Juan dan Viera melangkah memasuki lorong panjang bernuansa putih yang mengarah ke pintu masuk. Dua pengawal berjaga di sana. Juan meraih ponselnya dan menunjukkan sebuah logo khusus. Sebuah logo untuk akses VIP yang hanya diperoleh setelah melakukan pemesanan sebelumnya. Dengan akses ini, pelanggan dapat memiliki kebebasan akses di tempat tertentu dalam Caroline's Night.

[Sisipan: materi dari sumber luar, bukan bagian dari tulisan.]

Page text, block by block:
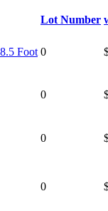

Kedua pengawal tadi mengangguk setelah melihat logo dari ponsel Juan. Pria itu membawa Veira masuk, seketika dentam musik memenuhi pendengaran. Kilatan lampu aneka warna menyilaukan mata. Memantul indah dari lantai yang serupa kaca mengilap.
"For God Sake. Aku menyesal tak pernah kemari sebelumnya!" Juan nyaris memekik histeris, namun Veira segera memukul perut pria itu dengan sikunya.
Juan hanya mengaduh pelan dan segera membenarkan posisinya. Keduanya melangkah menuju meja bar yang terbuat dari marmer mengilap. Di baliknya, beberapa bartender tampak melakukan tugas dengan baik.
Veira segera membawa tubuhnya ke atas kursi bar dan menatap sekeliling. Jajaran bilik mewah mengisi sisi kiri. Banyak perempuan bayaran melakukan tugasnya di sana. Bagaimana ia tahu? Kaca bilik di sana tak mampu menyembunyikan pasangan yang bercumbu di dalamnya, tentu saja. Tetapi tak sedikit yang berkelakuan liar dan saling bercumbu di beberapa tempat tanpa rasa malu.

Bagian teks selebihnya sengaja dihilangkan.